The authors consider an optimal investment problem for a factor model as a risk-sensitive stochastic control problem, where the mean returns of individual securities are explicitly affected by economic factors defined as Gaussian processes. The market considered has \(m+1\geq 2\) securities and \(n\geq 1\) factors. It is assumed that the set of securities includes one bond whose price is defined by the ordinary differential equation \[ dS^0(t)=r(t)S^0(t) \,dt \] with a deterministic function \(r(t)\), and the other security prices and factors are assumed to satisfy stochastic differential equations \[ dS^i(t)=S^i(t) \left[(a+AX_t)^i dt + \sum_{k=1}^{n+m}\sigma_k^i dW_t^k\right], \] and \[ dX_t=(b+BX_t)dt+\Lambda dW_t. \] The investment strategies are supposed to be chosen without using information on factor processes, but by using only past information on security prices. The problem is formulated as a kind of stochastic control problem with partial information. The results concerning a finite-time horizon are summarized. Then the asymptotic behavior of the solution \(U(t,T)\) of the related inhomogeneous Riccati differential equation with the terminal condition is studied.

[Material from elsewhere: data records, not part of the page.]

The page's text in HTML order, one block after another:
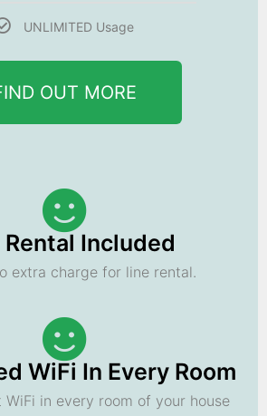
UNLIMITED Usage
OUT MORE
Rental Included
extra charge for line rental.
WiFi In Every Room
in every room of your house
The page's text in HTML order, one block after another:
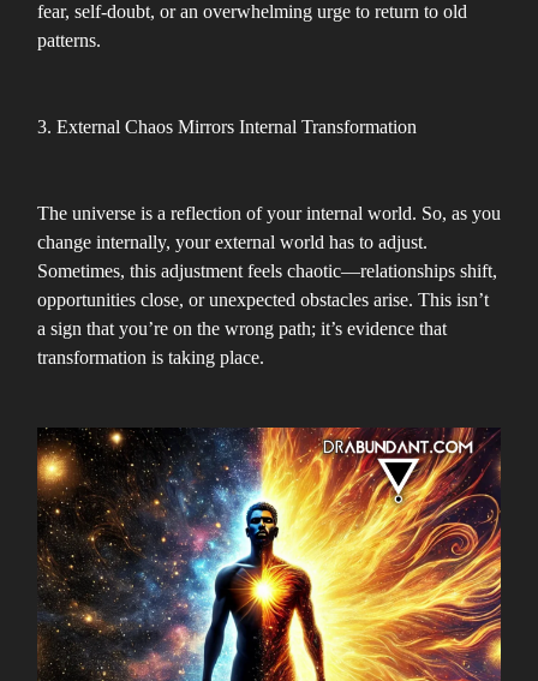
fear, self-doubt, or an overwhelming urge to return to old
patterns.
3. External Chaos Mirrors Internal Transformation
The universe is a reflection of your internal world. So, as you
change internally, your external world has to adjust.
Sometimes, this adjustment feels chaotic—relationships shift,
opportunities close, or unexpected obstacles arise. This isn’t
a sign that you’re on the wrong path; it’s evidence that
transformation is taking place.
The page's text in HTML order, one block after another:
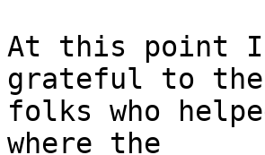
At this point I
grateful to
folks who
where the
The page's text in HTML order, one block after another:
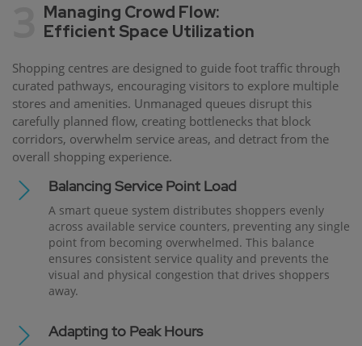
Managing Crowd Flow:
Efficient Space Utilization
Shopping centres are designed to guide foot traffic through
curated pathways, encouraging visitors to explore multiple
stores and amenities. Unmanaged queues disrupt this
carefully planned flow, creating bottlenecks that block
corridors, overwhelm service areas, and detract from the
overall shopping experience.
Balancing Service Point Load
A smart queue system distributes shoppers evenly
across available service counters, preventing any single
point from becoming overwhelmed. This balance
ensures consistent service quality and prevents the
visual and physical congestion that drives shoppers
away.
Adapting to Peak Hours
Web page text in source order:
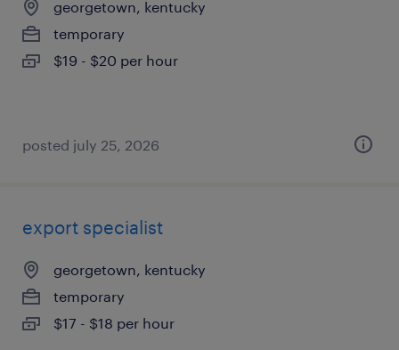
georgetown, kentucky
temporary
$19 - $20 per hour
posted july 25, 2026
export specialist
georgetown, kentucky
temporary
$17 - $18 per hour
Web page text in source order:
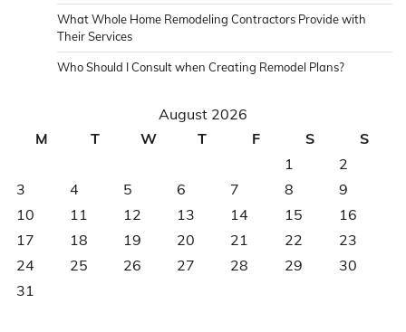
What Whole Home Remodeling Contractors Provide with
Their Services
Who Should I Consult when Creating Remodel Plans?
August 2026
M
T W T F S
S
1
2
3
4 5 6 7 8
9
10
11 12 13 14 15
16
17
18 19 20 21 22
23
24
25 26 27 28 29
30
31
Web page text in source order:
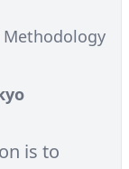
Methodology
is to

Specific feature of asymptotics of the solution \(U(t,T)\) is stability as \(t\) and \(T-t\) tend to infinity, from which the asymptotic behavior of the value function and the optimal strategy of the problem on an infinite time horizon are obtained.

MSC:

91G10 Portfolio theory
93E20 Optimal stochastic control
60H30 Applications of stochastic analysis (to PDEs, etc.)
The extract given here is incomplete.